__Assigned task__
Look in the material below for the line with "פרק שני: תחומי הביקורת" and the line with "עליו מטעם המדינה;", then set down exactly those two lines and all lines between, nothing more.

════════════════

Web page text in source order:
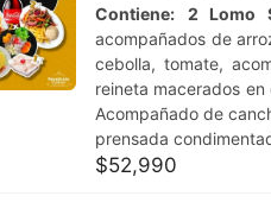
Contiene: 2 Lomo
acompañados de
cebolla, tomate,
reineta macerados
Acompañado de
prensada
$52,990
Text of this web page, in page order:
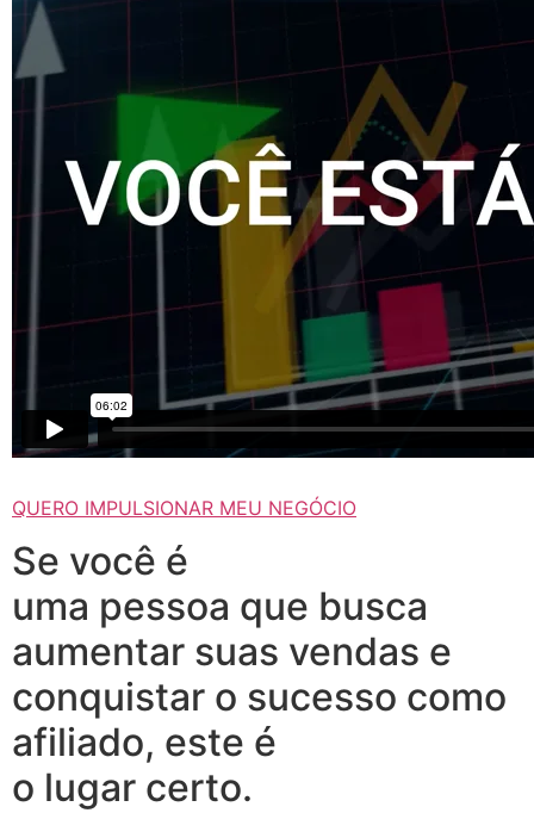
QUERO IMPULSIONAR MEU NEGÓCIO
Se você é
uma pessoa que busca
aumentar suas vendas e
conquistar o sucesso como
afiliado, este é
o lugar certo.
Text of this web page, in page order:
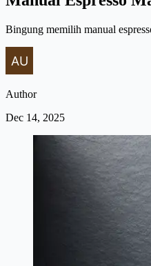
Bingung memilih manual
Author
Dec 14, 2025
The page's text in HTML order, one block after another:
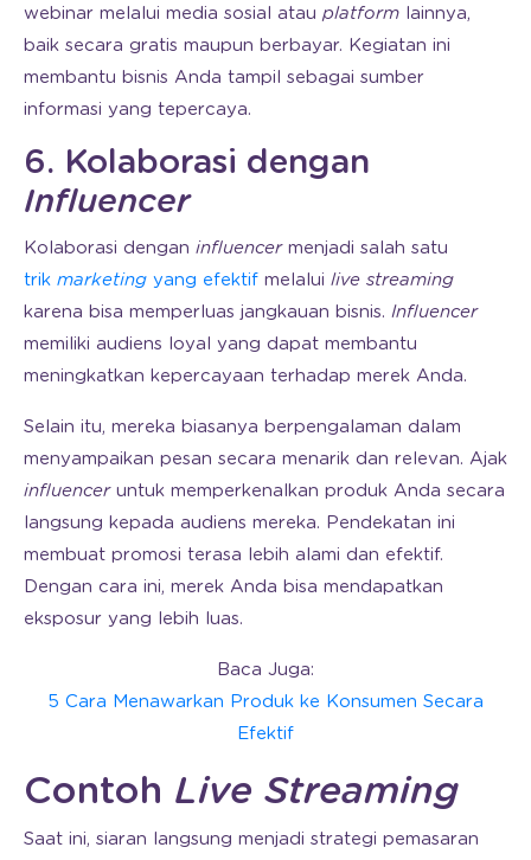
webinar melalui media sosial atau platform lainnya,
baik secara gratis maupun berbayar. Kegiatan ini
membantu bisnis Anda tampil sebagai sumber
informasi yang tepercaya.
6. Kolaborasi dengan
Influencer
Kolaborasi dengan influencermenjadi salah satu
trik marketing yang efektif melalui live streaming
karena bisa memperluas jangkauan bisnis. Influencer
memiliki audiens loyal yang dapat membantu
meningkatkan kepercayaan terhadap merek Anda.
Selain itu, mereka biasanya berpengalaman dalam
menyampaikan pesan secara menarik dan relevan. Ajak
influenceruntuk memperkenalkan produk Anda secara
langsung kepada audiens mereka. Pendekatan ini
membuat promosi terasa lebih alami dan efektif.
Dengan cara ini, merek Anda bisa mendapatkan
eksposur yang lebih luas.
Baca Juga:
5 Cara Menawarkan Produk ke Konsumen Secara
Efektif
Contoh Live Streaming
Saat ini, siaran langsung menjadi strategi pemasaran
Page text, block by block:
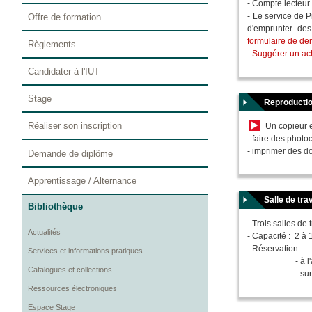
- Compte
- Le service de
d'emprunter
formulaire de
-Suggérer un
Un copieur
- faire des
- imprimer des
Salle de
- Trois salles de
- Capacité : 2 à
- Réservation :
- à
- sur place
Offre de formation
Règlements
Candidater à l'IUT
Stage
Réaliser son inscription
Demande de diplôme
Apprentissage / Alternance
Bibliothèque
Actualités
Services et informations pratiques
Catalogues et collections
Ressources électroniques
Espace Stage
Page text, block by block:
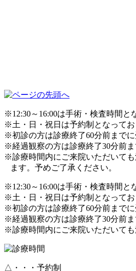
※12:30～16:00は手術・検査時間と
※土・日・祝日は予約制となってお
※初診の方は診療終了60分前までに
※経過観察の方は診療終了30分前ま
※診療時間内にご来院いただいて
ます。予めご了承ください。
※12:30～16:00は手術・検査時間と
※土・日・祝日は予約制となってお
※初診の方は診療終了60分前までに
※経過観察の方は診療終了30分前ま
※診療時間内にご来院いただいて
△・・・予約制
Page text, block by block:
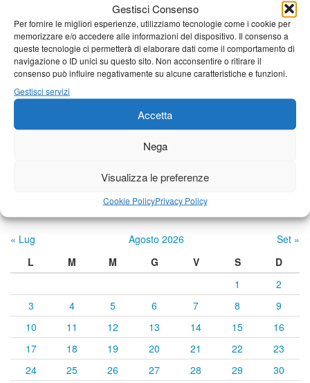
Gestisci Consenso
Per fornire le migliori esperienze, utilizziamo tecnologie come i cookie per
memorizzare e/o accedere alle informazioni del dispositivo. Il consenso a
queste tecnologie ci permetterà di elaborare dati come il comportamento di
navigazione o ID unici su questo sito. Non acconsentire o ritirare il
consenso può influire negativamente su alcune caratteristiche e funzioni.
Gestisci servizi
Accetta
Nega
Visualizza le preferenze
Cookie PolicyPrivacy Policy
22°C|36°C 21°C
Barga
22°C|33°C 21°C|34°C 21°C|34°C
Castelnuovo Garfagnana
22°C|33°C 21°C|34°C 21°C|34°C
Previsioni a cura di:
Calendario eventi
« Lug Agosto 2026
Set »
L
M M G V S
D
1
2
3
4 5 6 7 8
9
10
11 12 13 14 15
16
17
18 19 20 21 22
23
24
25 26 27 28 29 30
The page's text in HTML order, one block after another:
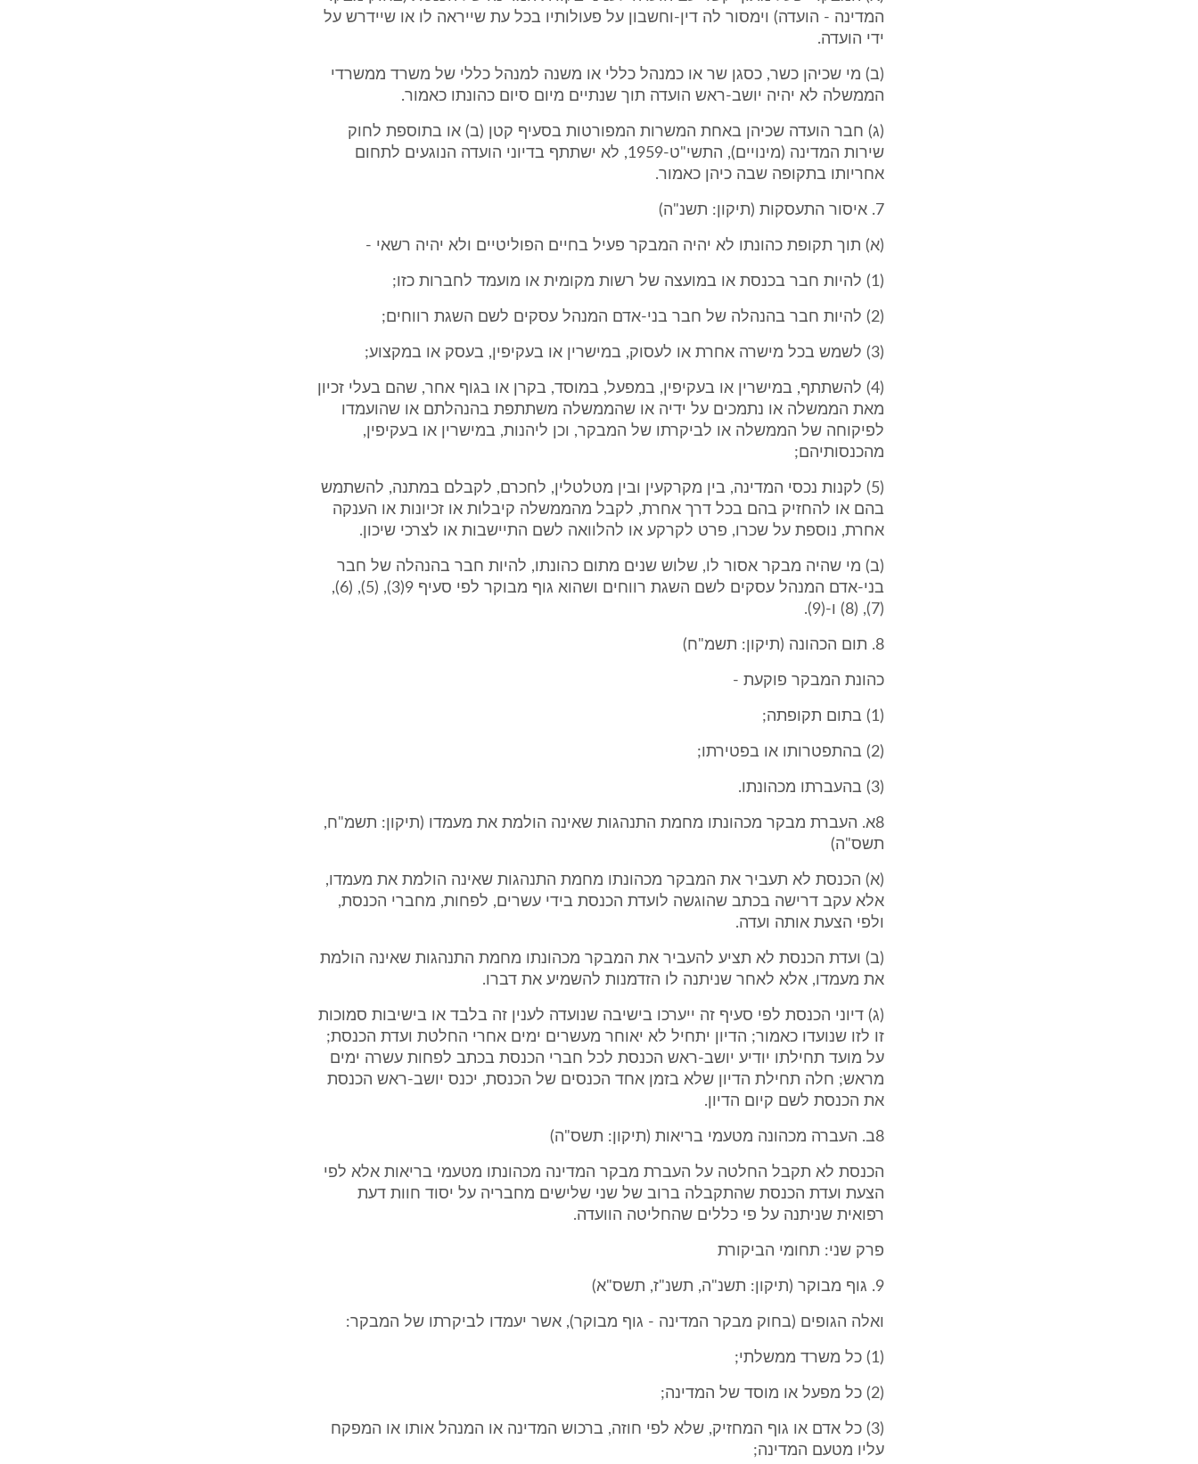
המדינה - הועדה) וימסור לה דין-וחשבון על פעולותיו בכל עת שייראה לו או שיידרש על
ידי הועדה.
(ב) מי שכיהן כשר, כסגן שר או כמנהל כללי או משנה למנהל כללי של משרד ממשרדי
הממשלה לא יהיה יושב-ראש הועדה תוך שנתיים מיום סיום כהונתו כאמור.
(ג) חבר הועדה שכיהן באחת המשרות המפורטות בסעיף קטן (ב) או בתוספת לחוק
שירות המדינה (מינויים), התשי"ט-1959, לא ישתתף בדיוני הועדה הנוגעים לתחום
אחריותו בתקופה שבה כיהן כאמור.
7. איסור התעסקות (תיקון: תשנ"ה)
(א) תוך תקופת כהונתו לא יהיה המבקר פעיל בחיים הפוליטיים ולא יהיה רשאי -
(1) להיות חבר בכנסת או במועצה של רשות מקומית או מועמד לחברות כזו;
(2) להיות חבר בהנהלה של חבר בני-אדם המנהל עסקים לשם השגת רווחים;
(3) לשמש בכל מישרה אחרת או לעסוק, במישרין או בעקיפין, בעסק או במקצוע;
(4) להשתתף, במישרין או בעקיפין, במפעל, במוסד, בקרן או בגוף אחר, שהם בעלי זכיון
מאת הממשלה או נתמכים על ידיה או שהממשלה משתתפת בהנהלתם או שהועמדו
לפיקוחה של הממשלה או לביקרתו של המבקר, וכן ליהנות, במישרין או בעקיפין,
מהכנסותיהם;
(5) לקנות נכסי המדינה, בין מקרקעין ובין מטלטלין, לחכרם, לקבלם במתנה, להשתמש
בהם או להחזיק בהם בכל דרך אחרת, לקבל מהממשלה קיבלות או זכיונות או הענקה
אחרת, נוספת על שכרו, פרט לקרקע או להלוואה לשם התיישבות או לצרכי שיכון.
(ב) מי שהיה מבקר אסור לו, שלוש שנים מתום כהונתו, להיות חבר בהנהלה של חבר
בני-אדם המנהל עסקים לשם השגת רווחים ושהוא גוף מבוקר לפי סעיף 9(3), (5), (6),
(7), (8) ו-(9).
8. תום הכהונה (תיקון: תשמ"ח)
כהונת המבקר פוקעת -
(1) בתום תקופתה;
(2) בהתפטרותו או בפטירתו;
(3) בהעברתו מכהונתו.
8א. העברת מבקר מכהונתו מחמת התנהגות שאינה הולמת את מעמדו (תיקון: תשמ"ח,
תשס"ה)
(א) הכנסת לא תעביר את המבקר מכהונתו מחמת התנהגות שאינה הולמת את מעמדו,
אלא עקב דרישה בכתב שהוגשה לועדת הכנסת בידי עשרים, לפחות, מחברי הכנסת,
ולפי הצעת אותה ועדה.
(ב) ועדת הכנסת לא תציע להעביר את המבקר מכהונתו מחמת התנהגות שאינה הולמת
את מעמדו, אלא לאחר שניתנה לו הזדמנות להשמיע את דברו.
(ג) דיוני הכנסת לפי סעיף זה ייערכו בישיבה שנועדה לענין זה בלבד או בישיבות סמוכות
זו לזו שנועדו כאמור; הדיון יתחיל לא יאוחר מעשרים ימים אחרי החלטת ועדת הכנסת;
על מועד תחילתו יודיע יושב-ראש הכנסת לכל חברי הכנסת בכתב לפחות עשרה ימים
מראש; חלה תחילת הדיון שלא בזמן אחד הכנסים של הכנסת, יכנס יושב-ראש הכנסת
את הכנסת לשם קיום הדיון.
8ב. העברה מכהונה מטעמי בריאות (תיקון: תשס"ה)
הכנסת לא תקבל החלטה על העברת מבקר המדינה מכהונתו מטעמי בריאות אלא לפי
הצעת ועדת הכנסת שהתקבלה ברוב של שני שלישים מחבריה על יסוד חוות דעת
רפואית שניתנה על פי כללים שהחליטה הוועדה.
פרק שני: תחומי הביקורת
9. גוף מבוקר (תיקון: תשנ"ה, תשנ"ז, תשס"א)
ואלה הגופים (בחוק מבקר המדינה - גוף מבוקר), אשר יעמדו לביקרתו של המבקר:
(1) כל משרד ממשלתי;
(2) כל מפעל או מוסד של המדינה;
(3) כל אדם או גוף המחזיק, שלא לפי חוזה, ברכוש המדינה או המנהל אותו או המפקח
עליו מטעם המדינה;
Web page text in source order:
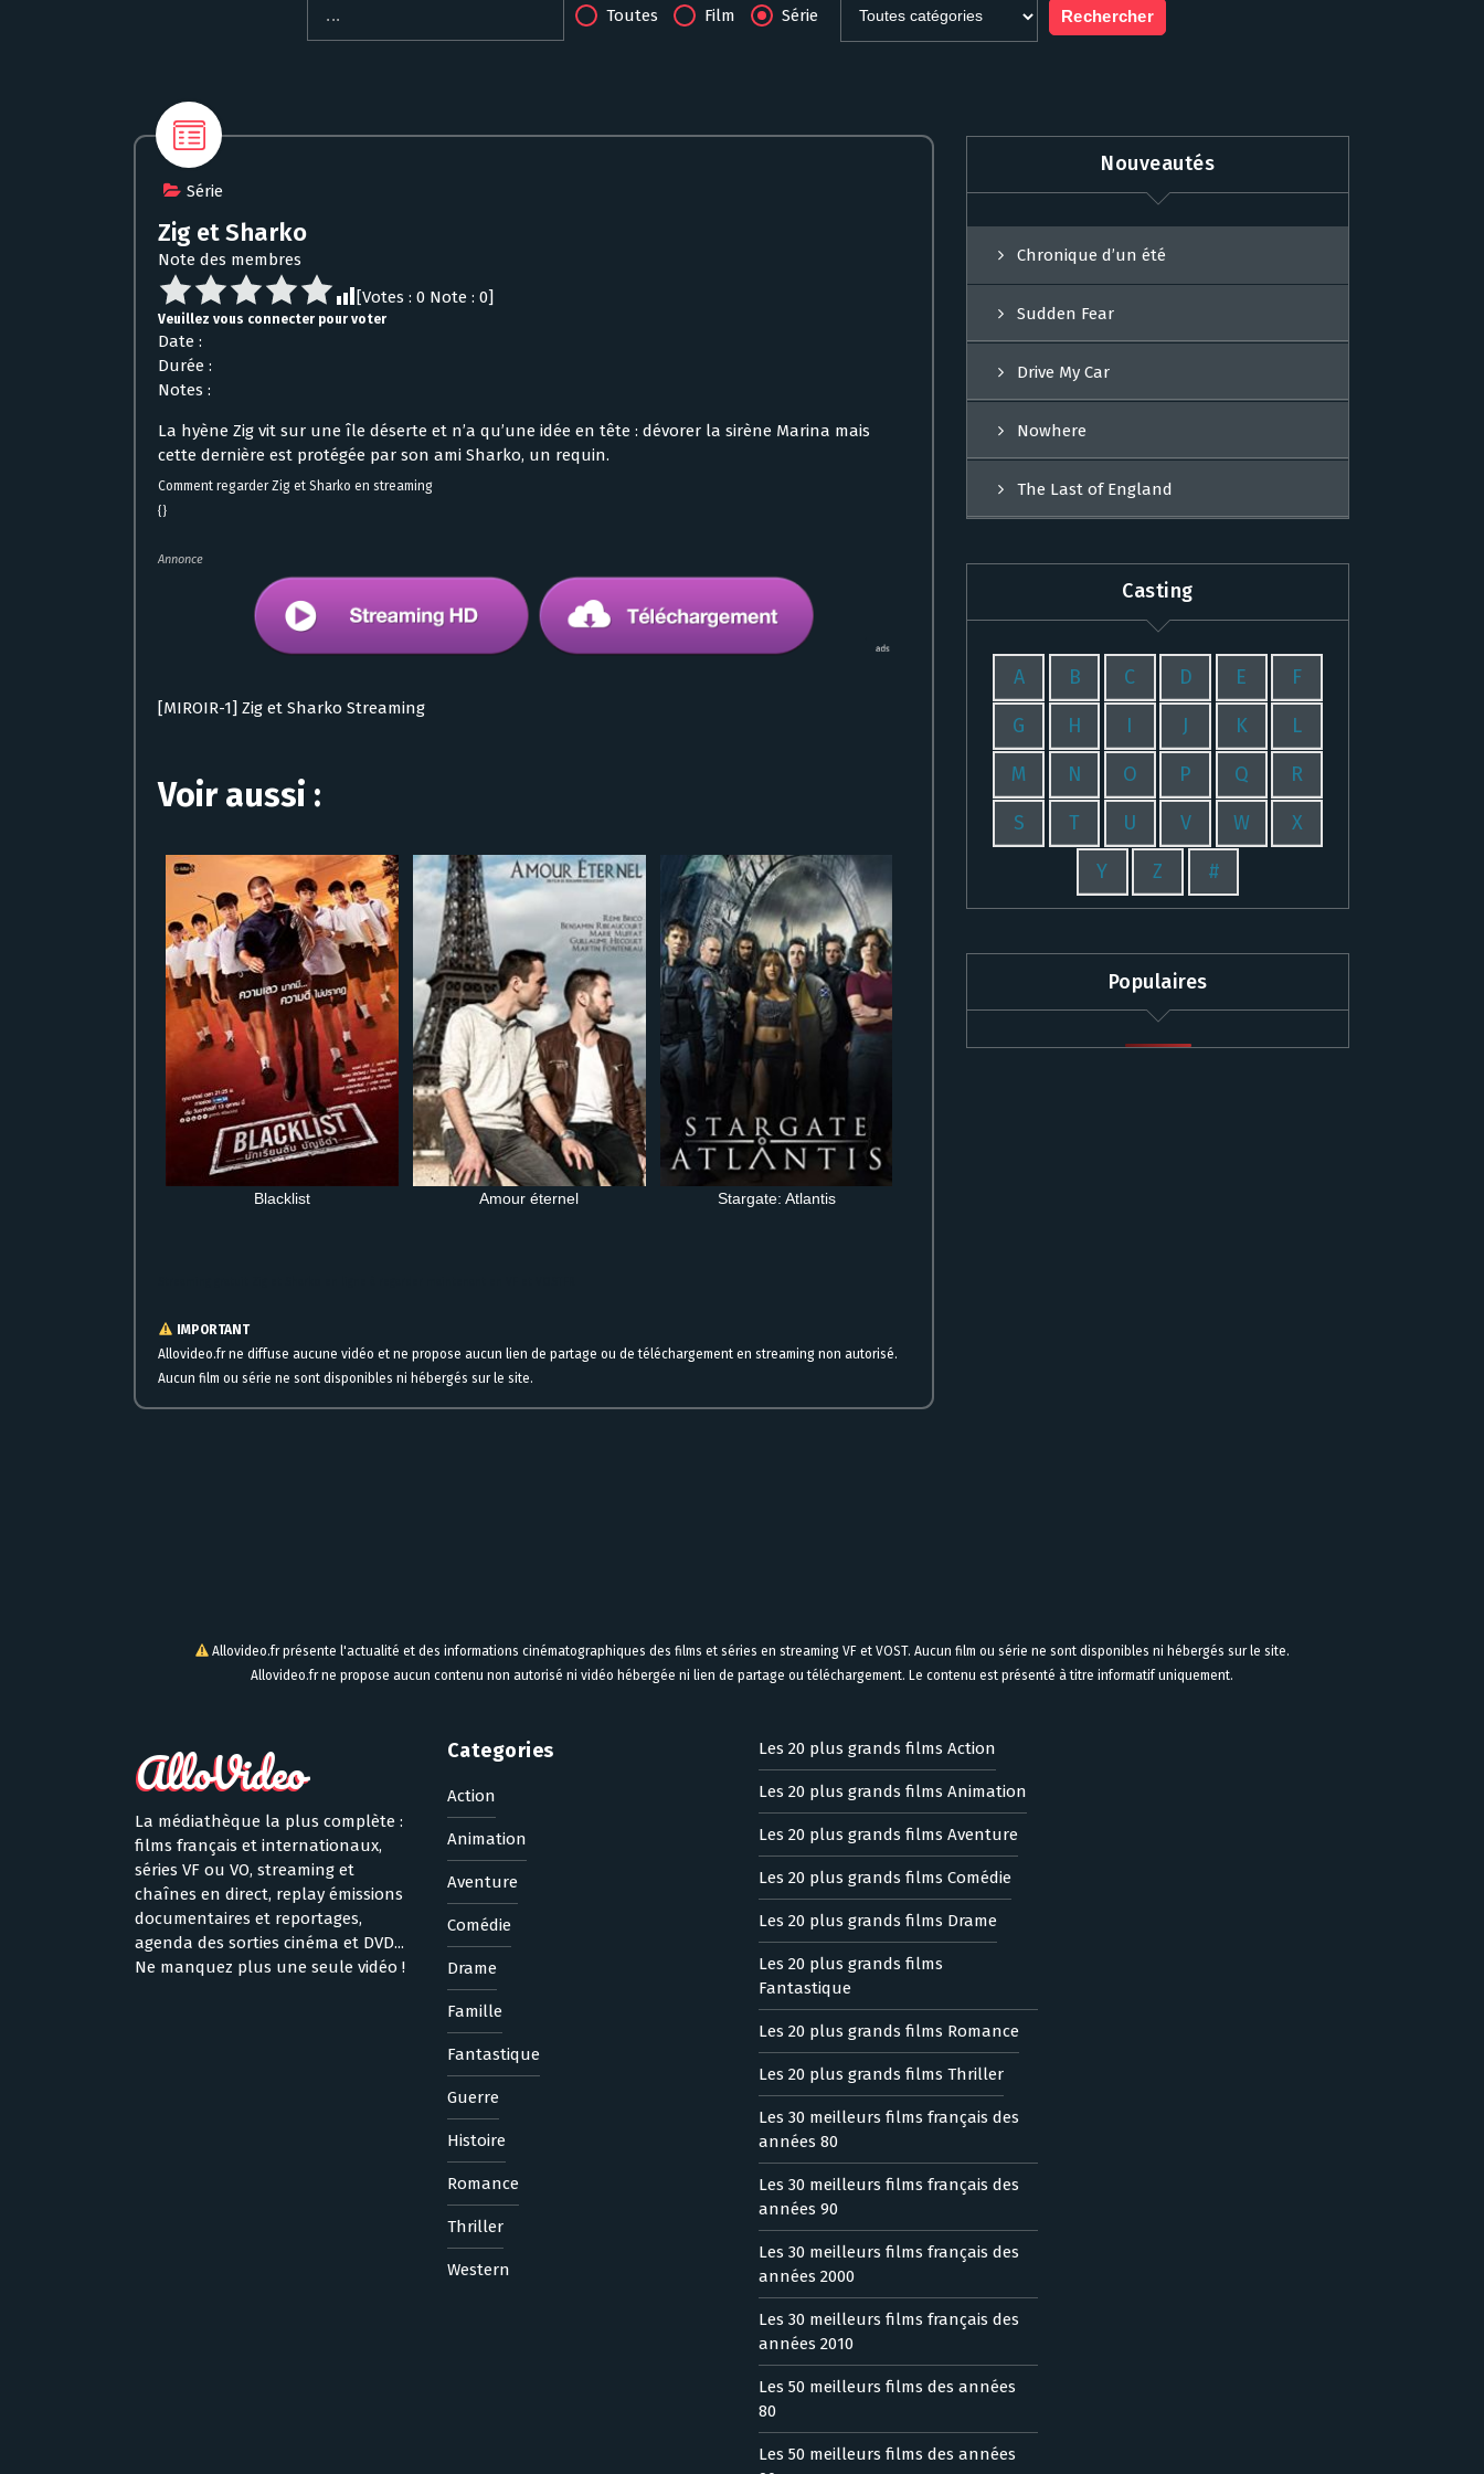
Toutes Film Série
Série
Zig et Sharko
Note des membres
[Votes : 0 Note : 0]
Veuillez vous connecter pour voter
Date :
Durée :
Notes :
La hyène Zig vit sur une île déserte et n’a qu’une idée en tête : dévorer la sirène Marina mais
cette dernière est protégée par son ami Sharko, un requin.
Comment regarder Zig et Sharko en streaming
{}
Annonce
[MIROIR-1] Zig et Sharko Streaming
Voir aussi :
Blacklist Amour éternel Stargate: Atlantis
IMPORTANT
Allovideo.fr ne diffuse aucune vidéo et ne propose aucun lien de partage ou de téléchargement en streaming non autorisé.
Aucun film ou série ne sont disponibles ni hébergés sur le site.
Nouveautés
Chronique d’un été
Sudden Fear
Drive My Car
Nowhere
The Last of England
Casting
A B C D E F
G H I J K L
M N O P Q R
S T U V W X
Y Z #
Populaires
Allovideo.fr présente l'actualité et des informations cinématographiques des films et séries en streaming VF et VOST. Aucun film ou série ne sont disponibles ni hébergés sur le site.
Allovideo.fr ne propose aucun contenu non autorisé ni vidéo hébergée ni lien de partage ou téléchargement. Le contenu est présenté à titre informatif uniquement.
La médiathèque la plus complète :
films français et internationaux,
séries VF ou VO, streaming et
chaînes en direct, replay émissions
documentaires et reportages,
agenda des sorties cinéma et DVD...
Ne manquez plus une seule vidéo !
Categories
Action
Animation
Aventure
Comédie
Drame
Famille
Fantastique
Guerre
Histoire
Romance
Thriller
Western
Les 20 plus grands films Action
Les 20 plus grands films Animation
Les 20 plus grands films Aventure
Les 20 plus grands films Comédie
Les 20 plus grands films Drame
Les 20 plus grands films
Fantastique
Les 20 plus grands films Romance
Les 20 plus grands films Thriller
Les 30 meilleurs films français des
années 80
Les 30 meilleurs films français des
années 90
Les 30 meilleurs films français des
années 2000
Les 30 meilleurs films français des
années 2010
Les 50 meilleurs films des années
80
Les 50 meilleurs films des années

════════════════

__Result__
פרק שני: תחומי הביקורת
9. גוף מבוקר (תיקון: תשנ"ה, תשנ"ז, תשס"א)
ואלה הגופים (בחוק מבקר המדינה - גוף מבוקר), אשר יעמדו לביקרתו של המבקר:
(1) כל משרד ממשלתי;
(2) כל מפעל או מוסד של המדינה;
(3) כל אדם או גוף המחזיק, שלא לפי חוזה, ברכוש המדינה או המנהל אותו או המפקח
עליו מטעם המדינה;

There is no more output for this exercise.